Research suggests the gap between the amount of exercise girls and boys do widens during their time at school.

A study for the Women’s Sports and Fitness Foundation says more than half of girls are put off by PE classes.

The WSFF wants schools to make sports lessons more appealing to girls.

The research was conducted by Loughborough University, which found big differences in the attitudes of girls and boys towards doing sport.

Those differences were wider among older schoolchildren.

Falling exercise levels

Eight-year-olds did similar levels of activity: about 60% of those questioned, both girls and boys, said they did regular exercise – at least an hour, five days a week.
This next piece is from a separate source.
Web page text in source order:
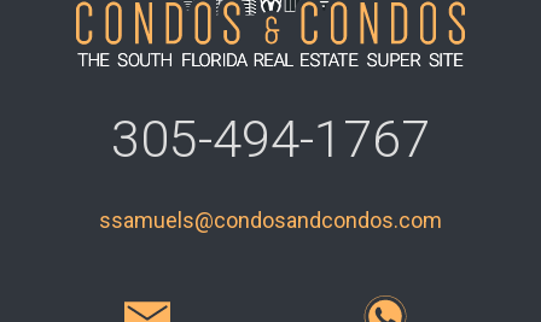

But among 14-year-old girls, that figure had halved – only 31% said they exercised regularly, compared with 50% of 14-year-old boys.

The research found most girls wanted to do more physical activity, but many were put off by PE classes.

Some said they did not like exercising in front of boys, and they were not confident about their sporting skills.

Girls at Willowfield School in east London talk about why they enjoy sport

A number felt teachers paid too much attention to the girls who were best at sport.

Role models

Girls were also concerned about what their friends thought about exercise, and said getting sweaty was not feminine.

And many of those questioned said they did not think there were enough female sporting role models.

The WSFF is writing to schools offering advice on how to make school sports more attractive to girls.

WSFF said some PE lessons were “stuck in the 1950s jolly-hockey-sticks style of the past”.

“It’s simply unacceptable that the overwhelming majority of our young women are leaving school with dangerously low levels of physical activity,” said WSFF chief executive Sue Tibbals.

“We can’t afford to keep ignoring the evidence that school sport plays a key role in shaping attitudes to sports and fitness.”

The Youth Sport Trust said schools needed to do more to address issues such as girls feeling body conscious or lacking confidence in their abilities.

“Schools that deliver PE well recognise these challenges and offer a wider variety of sports and physical activity that make girls feel included,” said chairwoman Baroness Sue Campbell.

“We would like to see all schools take this approach.”